-- Opening Marker --
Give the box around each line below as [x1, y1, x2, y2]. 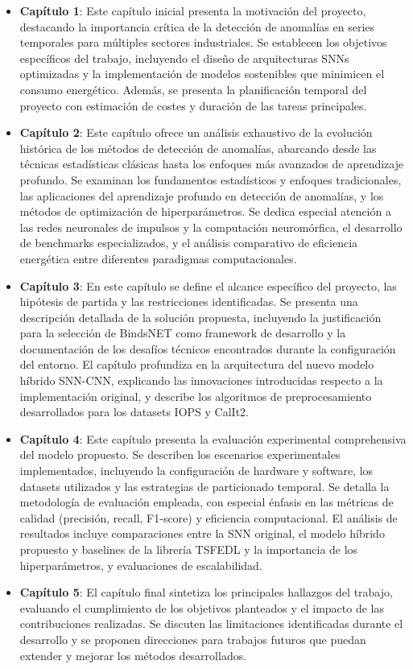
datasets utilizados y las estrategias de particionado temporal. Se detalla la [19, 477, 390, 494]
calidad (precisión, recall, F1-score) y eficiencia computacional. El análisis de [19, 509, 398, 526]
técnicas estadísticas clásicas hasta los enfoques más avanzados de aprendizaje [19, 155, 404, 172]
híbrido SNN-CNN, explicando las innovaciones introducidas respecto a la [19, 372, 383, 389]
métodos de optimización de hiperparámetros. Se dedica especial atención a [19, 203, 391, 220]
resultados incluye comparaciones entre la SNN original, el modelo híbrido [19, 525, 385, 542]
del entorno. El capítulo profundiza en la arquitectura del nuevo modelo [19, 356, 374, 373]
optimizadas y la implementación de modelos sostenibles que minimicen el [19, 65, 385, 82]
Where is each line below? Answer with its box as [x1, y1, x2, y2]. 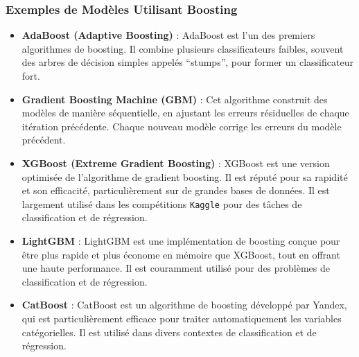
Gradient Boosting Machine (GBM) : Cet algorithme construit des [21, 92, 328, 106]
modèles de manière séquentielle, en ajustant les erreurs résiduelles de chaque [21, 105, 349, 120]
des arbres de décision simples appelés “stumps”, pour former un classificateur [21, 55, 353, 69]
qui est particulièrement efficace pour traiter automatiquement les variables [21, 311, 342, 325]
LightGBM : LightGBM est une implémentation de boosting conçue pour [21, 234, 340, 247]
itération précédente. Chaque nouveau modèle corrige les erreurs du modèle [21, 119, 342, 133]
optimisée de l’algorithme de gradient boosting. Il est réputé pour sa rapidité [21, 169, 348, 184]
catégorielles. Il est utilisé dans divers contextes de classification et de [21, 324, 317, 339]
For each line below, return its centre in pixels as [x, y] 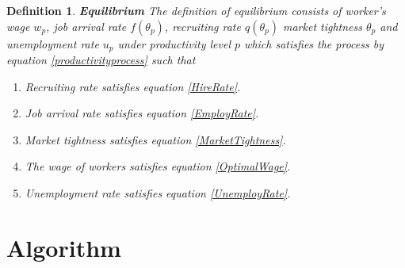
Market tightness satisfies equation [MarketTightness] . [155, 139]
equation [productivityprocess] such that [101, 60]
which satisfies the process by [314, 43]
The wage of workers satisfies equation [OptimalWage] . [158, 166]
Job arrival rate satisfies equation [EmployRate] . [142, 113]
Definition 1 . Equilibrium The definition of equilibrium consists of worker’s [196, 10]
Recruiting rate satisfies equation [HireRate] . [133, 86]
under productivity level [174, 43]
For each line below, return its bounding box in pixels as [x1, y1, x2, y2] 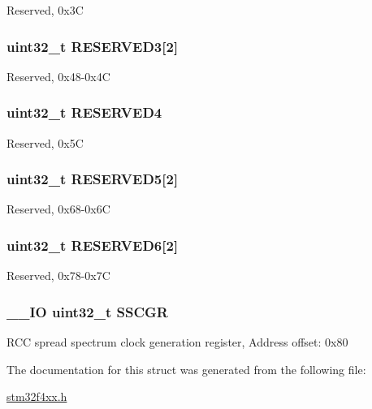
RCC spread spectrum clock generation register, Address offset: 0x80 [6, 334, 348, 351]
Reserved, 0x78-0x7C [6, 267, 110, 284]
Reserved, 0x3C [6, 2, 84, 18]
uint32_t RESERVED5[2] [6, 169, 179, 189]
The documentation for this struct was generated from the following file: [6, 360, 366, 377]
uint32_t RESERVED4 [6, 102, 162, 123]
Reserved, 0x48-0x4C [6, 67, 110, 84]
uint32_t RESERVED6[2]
-- Closing Marker --
ABOUT THIS TASK:
Everything from the first line of the records through the line containing "modèles de manière" should be reproduced exactly, apart from the pictures.

WRITTEN SOLUTION:
Give the box around each line below as [x1, y1, x2, y2]. 
datasets utilizados y las estrategias de particionado temporal. Se detalla la [19, 477, 390, 494]
calidad (precisión, recall, F1-score) y eficiencia computacional. El análisis de [19, 509, 398, 526]
técnicas estadísticas clásicas hasta los enfoques más avanzados de aprendizaje [19, 155, 404, 172]
híbrido SNN-CNN, explicando las innovaciones introducidas respecto a la [19, 372, 383, 389]
métodos de optimización de hiperparámetros. Se dedica especial atención a [19, 203, 391, 220]
resultados incluye comparaciones entre la SNN original, el modelo híbrido [19, 525, 385, 542]
del entorno. El capítulo profundiza en la arquitectura del nuevo modelo [19, 356, 374, 373]
optimizadas y la implementación de modelos sostenibles que minimicen el [19, 65, 385, 82]
Where is each line below? Answer with its box as [x1, y1, x2, y2]. 
Gradient Boosting Machine (GBM) : Cet algorithme construit des [21, 92, 328, 106]
modèles de manière séquentielle, en ajustant les erreurs résiduelles de chaque [21, 105, 349, 120]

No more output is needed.